AmSurg New Port Richey Florida v
Dr. Vangara was a physician investor in the surgical center. The contract said he could not have a financial interest in or developing a business competitive with the ASC. Vangara operated a competing ASC. He was sued and won in the lower court since the contract dictated Tennessee law. However, on appeal, he lost since the anti compete clause did not prohibit him fro an practice of medicine but only from a commercial competing venture.
Winger v Meade District Hospital
The physician had his employment terminated and sued for not getting due process. He lost since he had only temporary privileges which the bylaws said can be terminated without a hearing or an appeal. He had been under review for substandard care and refused to participate in the hospital's third party review. Instead he went the medical records to another third party for review without the usual business associate forms. Summary judgment to the hospital. Top
Chaganti v Missouri Bd.
The hospital revoked his privileges for failing to list other hospitals on his application for re-appointment. The Board found that he did not intentionally fail to update his information his action was unprofessional conduct. The physician sued and the appellate court reversed since the Board had no lawful basis since the physician had not received adequate notice that he could be discipli8ned for the omission.
In re Karakashian
The New Jersey AG was investigating the physician for acts of negligence. The investigation was ongoing when the physician applied for renewal of staff privileges. He failed to disclose the investigation in his reapplication form. The licensing board found out about this failure to disclose and suspended his license for two years due to making false and deceptive statements. He sued and the court agreed with the Board stating the discipline was required to ensure physicians ac in a trustworthy fashion with patients and hospitals.
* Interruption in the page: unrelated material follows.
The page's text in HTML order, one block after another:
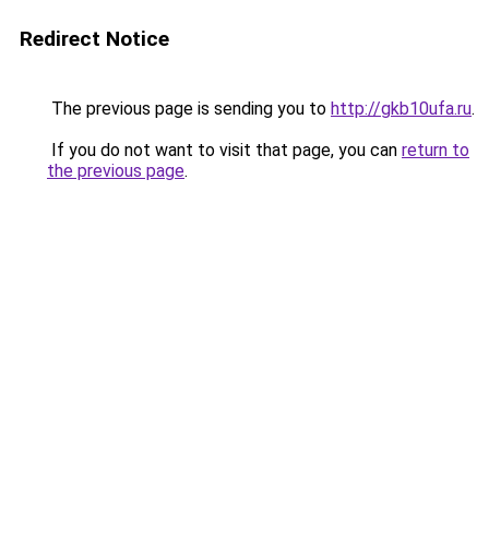
Redirect Notice
The previous page is sending you to http://gkb10ufa.ru.
If you do not want to visit that page, you can return to
the previous page.

Two cases not quite the same facts and two different outcomes. Top
Armstrong v Exceptional Child
The high court in a usual 5-4 decision ruled that providers do not have the right to sue state Medicaid agencies for not paying enough. The Constitutional Supremacy Clause of fed over state rules. Idaho kept the reimbursement of Medicaid at 2006 levels so that there were not enough providers to provide care. The lower courts both said that Idaho needed to pay more and were overruled.
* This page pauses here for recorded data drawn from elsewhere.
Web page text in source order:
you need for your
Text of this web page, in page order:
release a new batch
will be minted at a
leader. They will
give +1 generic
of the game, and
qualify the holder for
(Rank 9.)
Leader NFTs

Montanile v national Elevator
Health Benefit Plan
The court will hear the case regarding whether a beneficiary who wins money in court needs to reimburse his insurance plan for medical expenses it paid. In this case Montanile won $500,000 against a drunk driver. He went through the money in attorney fees, medical fees and living expenses. The health plan is seeking reimbursement for what it spent on health care. There is a division in the lower courts of appeal on the issue. Montanile has lost in the lower courts.
Coons v Lew
The court refused to take up the case which was a challenge to the IPAB under Obamacare. This means that at this time the IPAB stands. Once the IPAB takes an action the suit will be re-filed. Top
DISCLAIMER: Although this article is updated periodically, it reflects the author's point of view at the time of publication. Nothing in this article constitutes legal advice. Readers should consult with their own legal counsel before acting on any of the information presented.